Your goal:
Scan the entries for "eagle". Every line that holds it is to be copied.

---+---

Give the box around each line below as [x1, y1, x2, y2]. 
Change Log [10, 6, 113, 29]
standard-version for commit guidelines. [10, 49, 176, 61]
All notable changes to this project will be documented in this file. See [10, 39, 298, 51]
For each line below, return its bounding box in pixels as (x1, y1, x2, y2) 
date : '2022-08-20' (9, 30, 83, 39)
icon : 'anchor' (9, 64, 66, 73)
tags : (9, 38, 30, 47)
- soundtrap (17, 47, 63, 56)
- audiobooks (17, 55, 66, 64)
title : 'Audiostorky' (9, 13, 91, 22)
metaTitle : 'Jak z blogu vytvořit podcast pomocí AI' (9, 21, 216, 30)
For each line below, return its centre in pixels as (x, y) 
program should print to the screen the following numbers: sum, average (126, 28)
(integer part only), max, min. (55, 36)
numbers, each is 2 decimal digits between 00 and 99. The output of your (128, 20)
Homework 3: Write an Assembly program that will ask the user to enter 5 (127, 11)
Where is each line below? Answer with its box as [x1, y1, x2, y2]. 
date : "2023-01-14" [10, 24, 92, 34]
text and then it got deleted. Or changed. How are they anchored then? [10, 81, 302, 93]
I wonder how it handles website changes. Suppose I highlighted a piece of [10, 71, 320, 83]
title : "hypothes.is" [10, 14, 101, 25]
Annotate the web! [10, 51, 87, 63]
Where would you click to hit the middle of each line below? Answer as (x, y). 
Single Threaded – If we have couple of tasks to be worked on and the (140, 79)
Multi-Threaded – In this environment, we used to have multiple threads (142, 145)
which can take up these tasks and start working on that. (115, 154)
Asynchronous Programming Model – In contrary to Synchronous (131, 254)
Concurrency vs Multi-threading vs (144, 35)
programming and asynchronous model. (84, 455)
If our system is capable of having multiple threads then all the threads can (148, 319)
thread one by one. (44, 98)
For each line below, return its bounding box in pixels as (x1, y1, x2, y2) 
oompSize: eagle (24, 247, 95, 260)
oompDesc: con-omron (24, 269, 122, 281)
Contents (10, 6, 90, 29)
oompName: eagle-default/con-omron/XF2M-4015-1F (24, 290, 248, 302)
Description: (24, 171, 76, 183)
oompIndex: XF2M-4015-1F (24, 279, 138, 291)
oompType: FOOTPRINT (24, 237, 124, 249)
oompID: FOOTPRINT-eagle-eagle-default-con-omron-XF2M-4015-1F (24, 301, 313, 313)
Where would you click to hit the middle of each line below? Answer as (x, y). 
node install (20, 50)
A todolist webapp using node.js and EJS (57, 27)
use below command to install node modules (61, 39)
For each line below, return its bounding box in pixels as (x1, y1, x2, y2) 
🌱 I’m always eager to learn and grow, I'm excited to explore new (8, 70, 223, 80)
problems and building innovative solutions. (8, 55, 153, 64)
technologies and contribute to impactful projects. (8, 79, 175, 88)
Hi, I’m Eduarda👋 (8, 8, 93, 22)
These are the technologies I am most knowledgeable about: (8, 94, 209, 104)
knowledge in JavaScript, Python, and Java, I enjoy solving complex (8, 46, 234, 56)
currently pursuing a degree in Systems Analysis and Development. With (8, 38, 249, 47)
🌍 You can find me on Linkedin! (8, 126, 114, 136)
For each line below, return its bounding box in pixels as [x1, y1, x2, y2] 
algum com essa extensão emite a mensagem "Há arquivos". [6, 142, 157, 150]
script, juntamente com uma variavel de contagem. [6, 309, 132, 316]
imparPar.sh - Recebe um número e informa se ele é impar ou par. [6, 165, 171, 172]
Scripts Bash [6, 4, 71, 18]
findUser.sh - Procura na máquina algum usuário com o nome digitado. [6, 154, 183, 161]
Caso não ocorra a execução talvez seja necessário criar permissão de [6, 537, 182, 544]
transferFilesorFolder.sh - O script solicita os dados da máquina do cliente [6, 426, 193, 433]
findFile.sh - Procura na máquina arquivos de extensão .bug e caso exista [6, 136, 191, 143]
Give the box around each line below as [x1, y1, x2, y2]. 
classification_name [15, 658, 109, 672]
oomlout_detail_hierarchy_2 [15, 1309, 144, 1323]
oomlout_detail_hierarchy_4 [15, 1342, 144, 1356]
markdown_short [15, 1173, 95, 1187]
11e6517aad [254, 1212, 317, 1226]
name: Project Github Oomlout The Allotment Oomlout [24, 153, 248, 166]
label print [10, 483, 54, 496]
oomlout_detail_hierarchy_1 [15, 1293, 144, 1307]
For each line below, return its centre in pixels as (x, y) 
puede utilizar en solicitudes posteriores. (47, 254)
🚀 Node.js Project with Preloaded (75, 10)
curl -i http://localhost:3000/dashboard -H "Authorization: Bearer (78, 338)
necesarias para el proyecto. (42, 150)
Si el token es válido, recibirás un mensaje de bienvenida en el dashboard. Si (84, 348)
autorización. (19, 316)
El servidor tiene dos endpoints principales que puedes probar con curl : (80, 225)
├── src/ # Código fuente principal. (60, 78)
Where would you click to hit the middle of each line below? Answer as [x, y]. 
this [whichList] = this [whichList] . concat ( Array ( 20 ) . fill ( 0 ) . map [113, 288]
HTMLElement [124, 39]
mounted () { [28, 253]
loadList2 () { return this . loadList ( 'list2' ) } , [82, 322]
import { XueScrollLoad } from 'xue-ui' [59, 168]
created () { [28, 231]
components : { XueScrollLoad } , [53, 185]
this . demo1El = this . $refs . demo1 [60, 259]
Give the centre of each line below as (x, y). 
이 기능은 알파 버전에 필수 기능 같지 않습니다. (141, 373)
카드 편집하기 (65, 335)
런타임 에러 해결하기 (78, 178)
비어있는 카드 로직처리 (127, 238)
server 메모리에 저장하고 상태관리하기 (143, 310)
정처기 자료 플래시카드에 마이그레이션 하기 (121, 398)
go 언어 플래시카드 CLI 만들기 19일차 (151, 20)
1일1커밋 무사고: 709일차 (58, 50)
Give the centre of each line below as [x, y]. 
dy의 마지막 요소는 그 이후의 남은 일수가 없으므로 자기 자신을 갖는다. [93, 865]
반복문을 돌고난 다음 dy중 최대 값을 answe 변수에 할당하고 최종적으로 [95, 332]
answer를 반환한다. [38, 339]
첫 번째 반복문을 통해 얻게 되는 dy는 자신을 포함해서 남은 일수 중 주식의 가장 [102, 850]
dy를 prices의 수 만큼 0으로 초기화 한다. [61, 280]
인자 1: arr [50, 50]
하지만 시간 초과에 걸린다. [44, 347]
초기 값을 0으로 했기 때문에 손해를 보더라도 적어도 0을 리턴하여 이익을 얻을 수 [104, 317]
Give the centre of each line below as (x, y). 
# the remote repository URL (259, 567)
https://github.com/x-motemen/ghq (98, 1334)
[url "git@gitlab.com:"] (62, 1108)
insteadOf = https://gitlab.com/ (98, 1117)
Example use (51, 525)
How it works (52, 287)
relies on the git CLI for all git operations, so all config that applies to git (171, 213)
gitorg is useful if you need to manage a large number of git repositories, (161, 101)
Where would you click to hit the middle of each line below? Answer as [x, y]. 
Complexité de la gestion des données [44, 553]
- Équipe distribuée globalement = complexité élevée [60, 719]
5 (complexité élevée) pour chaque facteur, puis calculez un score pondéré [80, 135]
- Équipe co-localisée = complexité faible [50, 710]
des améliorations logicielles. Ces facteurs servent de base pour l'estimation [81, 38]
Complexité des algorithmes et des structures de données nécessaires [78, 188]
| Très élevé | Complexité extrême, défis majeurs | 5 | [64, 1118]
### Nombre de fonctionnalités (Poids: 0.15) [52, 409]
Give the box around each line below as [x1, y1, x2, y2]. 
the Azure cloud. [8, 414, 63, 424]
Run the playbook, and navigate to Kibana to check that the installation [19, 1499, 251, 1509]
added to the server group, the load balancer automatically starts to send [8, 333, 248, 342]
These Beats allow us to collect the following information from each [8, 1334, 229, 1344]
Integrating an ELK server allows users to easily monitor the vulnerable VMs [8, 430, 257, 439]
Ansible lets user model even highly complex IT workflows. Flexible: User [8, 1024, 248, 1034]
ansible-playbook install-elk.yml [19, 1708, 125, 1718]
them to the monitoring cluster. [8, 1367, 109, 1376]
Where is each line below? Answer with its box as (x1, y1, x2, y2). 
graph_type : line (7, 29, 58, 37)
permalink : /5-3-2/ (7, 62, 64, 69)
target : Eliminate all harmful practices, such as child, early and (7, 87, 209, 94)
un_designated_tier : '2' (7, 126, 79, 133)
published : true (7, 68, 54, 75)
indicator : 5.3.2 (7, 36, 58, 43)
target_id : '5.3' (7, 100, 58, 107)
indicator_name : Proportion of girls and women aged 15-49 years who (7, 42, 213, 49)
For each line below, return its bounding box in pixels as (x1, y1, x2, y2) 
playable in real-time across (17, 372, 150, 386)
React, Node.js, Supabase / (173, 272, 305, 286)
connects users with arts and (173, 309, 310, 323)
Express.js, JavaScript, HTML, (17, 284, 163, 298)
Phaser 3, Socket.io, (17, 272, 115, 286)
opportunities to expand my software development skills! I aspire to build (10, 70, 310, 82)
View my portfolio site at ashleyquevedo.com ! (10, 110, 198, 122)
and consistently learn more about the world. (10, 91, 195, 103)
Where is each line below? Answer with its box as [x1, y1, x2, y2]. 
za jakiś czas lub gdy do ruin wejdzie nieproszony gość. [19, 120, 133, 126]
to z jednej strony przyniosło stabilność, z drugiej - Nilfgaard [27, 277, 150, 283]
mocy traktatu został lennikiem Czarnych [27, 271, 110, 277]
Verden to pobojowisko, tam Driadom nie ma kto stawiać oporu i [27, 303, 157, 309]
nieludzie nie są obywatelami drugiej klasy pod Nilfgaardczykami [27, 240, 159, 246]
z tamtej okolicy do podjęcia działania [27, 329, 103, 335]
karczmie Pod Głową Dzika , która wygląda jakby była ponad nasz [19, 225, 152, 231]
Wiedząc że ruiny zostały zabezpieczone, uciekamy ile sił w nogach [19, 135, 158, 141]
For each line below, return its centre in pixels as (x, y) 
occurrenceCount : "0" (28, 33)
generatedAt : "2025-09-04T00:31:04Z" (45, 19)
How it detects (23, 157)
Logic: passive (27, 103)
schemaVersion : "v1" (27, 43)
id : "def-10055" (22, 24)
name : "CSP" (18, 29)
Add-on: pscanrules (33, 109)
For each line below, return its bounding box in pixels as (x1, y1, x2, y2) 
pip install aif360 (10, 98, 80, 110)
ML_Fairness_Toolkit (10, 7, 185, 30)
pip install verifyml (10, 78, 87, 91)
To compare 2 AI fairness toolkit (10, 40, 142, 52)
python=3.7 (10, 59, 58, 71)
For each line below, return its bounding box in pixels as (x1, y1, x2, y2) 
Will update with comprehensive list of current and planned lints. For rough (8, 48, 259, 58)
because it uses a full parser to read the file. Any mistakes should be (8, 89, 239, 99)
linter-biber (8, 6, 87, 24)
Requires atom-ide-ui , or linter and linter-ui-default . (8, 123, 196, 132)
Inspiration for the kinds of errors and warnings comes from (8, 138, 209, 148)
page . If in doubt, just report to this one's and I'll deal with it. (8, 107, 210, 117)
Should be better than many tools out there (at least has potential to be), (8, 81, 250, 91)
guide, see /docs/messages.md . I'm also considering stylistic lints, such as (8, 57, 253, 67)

---+---

Task solution:
oompSize: eagle (24, 247, 95, 260)
oompName: eagle-default/con-omron/XF2M-4015-1F (24, 290, 248, 302)
oompID: FOOTPRINT-eagle-eagle-default-con-omron-XF2M-4015-1F (24, 301, 313, 313)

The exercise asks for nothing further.